Tuesday, July 18, 2006

PopCo by Scarlett Thomas

Somewhere between William Gibson's Microserfs and Neal Stephenson's Cryptonomicon; yet clearly a voice of her own, Thomas brings global ethical concerns into her narrative in a fresh and honest examination of individual responsbility. Commercial/capitalistic practices such as sweat shops or marketing scams are under fire as she questions why we work for someone who exploits the short-sighted masses? Are we in effect buying into the whole totem system? Are we lost in a forest of corporate camouflage where our buying power, (which we are told by advocates is one of our social conscience tools), is fated to eventually flow into the same multi-conglomerate pockets, regardless of our best efforts to read the packaging.

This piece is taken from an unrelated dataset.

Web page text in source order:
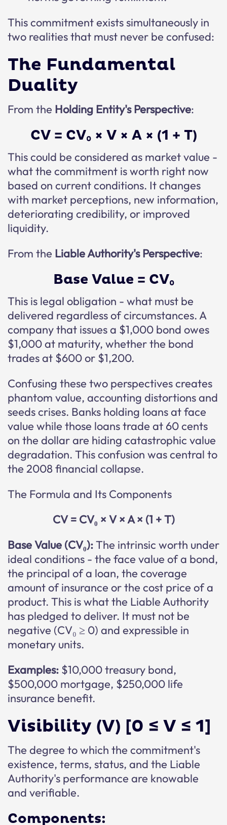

However, don't be put off by the seriousness of the sub-plot, the primary story is an infectious mystery tale of secret treasure and espionage left over from her parents and grandparents and a love story that is closer to the bone than most any I've read lately. In this day and age, love isn't the simple "happily every after" prince charming, will he won't he, that it was for women of a "marrying age" a few short decades ago. Thomas has a new version of the happy ending for intelligent, well-educated women with choices for whom being "together" doesn't necessarily have anything to do with another person. The story for post-modern women is the existential issue made manifest: What am I committed to in my life and how can I take responsibility for my own happiness without selfishly ignoring the rights of others to happiness.

Or something simpler: if I'm not part of the solution, am I part of the problem and can I live happily ever after, alone or with anyone else, with that knowledge?

On a side note: Love the contradiction of social conscience that doesn't extend to smoking. Yes, I smoked for 10 years, but gave it up as one of the few socially responsible things I've ever done in my life.

A few quotes of note: p.65
New friendships can also be like a children's birthday party; a big table laden with cakes, sweets, crisps and multi-pack chocolate bars wrapped in foil. It's as if there's just too much sugar there, all at once, piled on the table. You stuff yourself but it's too much and you just can't think about sweets again for a long time. Or sometimes new friendships--the ones destined to be focus-grouped but never launched--can be like playing an out-of-tune string instrument: when you find yourself carefully fingering the chords for your favorite song but hearing the sound coming out all wrong. Your input is the same as always, but the thing responds erroneously, playing you back an unfamiliar non-tune which gives you a headache.


Deleuze, Baudrillard, Virilo are tossed out as "thinkers" linking science and art. Food for later thought.